COMMERCIO ESTERO ITALIANO:


ROMA Il made in Italy soffre ancora. A settembre la bilancia commerciale italiana è tornata negativa, quasi triplicando il deficit registrato un anno fa. E le prospettive rischiano di essere ancora peggiori, visto il rafforzamento dell’euro che, sfondata ormai quota 1,30 dollari, peserà probabilmente nei mesi prossimi sulle esportazioni italiane verso i paesi extraeuropei.
A guardare i dati dell’Istat, il panorama di settembre non è stato però più roseo neanche nell’interscambio con i paesi dell’Unione europea. Da un attivo di oltre 300 milioni del 2003, quest’anno si è registrato infatti un deficit di 141 milioni. E le preoccupazioni, afferma il viceministro delle Attività produttive con delega al Commercio estero, Adolfo Urso, aumentano «di fronte ai segnali negativi sulle aspettative dei consumi che giungono da alcuni mercati dell’Unione».
A settembre le esportazioni italiane sono aumentate del 7,4% a fronte di un più consistente incremento del 9,7% delle importazioni. Il saldo è così passato da un deficit di 373 milioni di euro di settembre 2003 al rosso di 921 milioni. Un risultato in netta controtendenza rispetto ad agosto, mese in cui la bilancia commerciale aveva registrato un attivo di oltre un miliardo. Il passivo di settembre pesa così anche sul bilancio dei nove mesi, che, proprio dopo questa debacle, si chiudono in negativo per 24 milioni.
L’aumento delle esportazioni dei prodotti petroliferi raffinati (+ 50,3%), dei metalli e prodotti in metallo (+ 34,8%) e degli articoli in gomma e materie plastiche (+ 14,1%) non è riuscita a controbilanciare le impennate delle importazioni in minerali energetici (+ 32,5%), metalli e prodotti in metallo (+ 27,7%) e minerali non energetici (+ 24,9%).
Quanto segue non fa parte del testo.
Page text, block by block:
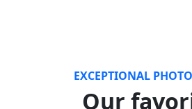
EXCEPTIONAL
Our
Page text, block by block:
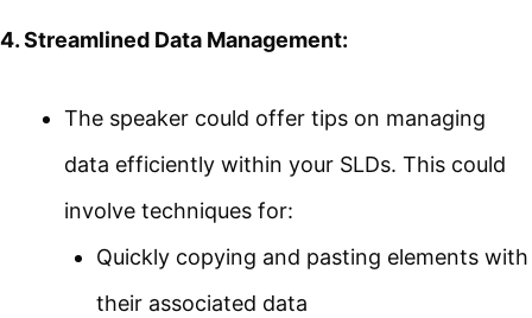
4. Streamlined Data Management:
The speaker could offer tips on managing
data efficiently within your SLDs. This could
involve techniques for:
Quickly copying and pasting elements with
their associated data
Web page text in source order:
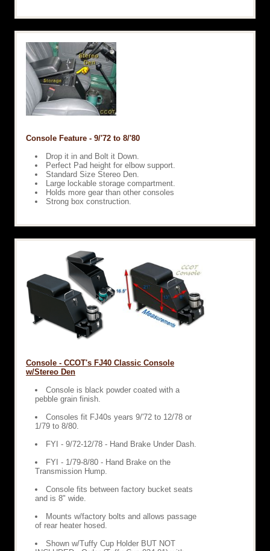
Console Feature - 9/'72 to 8/'80
Drop it in and Bolt it Down.
Perfect Pad height for elbow support.
Standard Size Stereo Den.
Large lockable storage compartment.
Holds more gear than other consoles
Strong box construction.
Console - CCOT's FJ40 Classic Console
w/Stereo Den
Console is black powder coated with a
pebble grain finish.
Consoles fit FJ40s years 9/'72 to 12/78 or
1/79 to 8/80.
FYI - 9/72-12/78 - Hand Brake Under Dash.
FYI - 1/79-8/80 - Hand Brake on the
Transmission Hump.
Console fits between factory bucket seats
and is 8" wide.
Mounts w/factory bolts and allows passage
of rear heater hosed.
Shown w/Tuffy Cup Holder BUT NOT
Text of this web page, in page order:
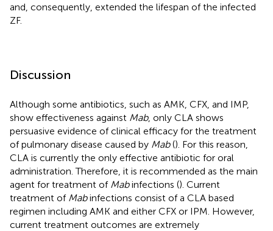
and, consequently, extended the lifespan of the infected
ZF.
Discussion
Although some antibiotics, such as AMK, CFX, and IMP,
show effectiveness against Mab, only CLA shows
persuasive evidence of clinical efficacy for the treatment
of pulmonary disease caused by Mab(). For this reason,
CLA is currently the only effective antibiotic for oral
administration. Therefore, it is recommended as the main
agent for treatment of Mabinfections (). Current
treatment of Mabinfections consist of a CLA based
regimen including AMK and either CFX or IPM. However,
current treatment outcomes are extremely
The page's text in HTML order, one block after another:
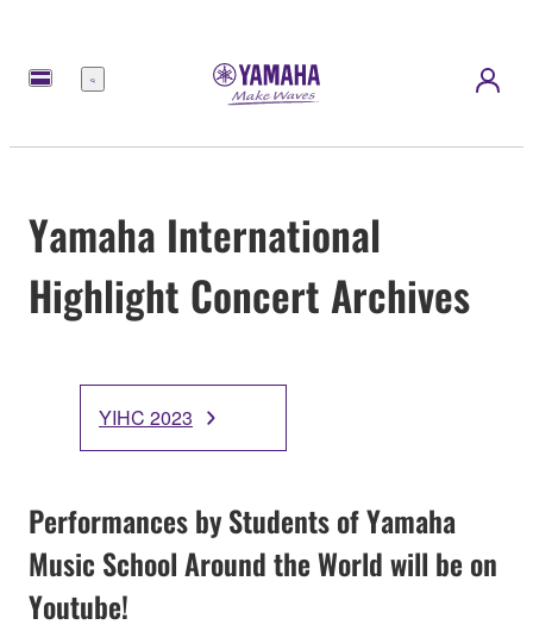
Menu
Yamaha International
Highlight Concert Archives
YIHC 2023
Performances by Students of Yamaha
Music School Around the World will be on
Youtube!
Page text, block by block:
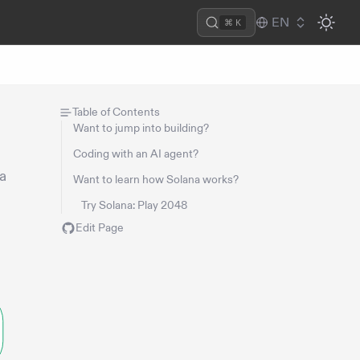
⌘ K EN
Table of Contents
Want to jump into building?
Coding with an AI agent?
Want to learn how Solana works?
Try Solana: Play 2048
Edit Page
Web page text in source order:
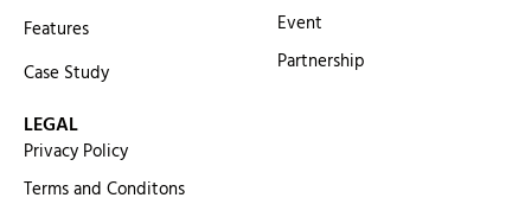
Features
Case Study
Event
Partnership
LEGAL
Privacy Policy
Terms and Conditons
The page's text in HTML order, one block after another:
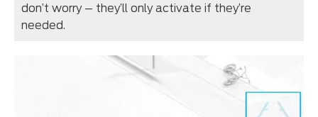
don’t worry – they’ll only activate if they’re
needed.

Rimane tra gli altri fortemente deficitario anche il comparto dei prodotti dell’agricoltura e della pesca il cui export è diminuito di quasi il 12%. In compenso, denuncia la Coldiretti, la Cina ha aumentato in modo rilevante le proprie esportazioni di prodotti alimentari, con incrementi in quantità che variano dal 440% per gli arrivi di mele al 22% per quelli di pomodori conservati, fino al 5% per verdure e ortaggi sottaceto.
Lo scenario di fine anno, commenta Urso, «desta quindi qualche preoccupazione», di fronte «ai segnali negativi sulle aspettative dei consumi che giungono da alcuni mercati dell’Unione e, soprattutto, all’eccessivo rafforzamento dell’euro sul dollaro che mette a rischio la crescita sinora sostenuta delle esportazioni italiane sui mercati extra Ue su cui il fattore monetario incide in modo decisivo». Il viceministro vede comunque qualche spiraglio nei dati dei primi nove mesi chiusisi con un deficit di 24 milioni contro quello di 607 dello stesso periodo dello scorso anno. Un invito a recuperare competitività arriva infine da Assocamerestero, preoccupata soprattutto per i dati sul commercio con l’Ue: «il fatto che le esportazioni con questi Paesi siano cresciute del 2,4% tendenziale e le importazioni del 5,8% significa che le nostre quote di mercato rischiano di essere erose» proprio nell’area dove è indirizzato circa il 55% delle esportazioni italiane.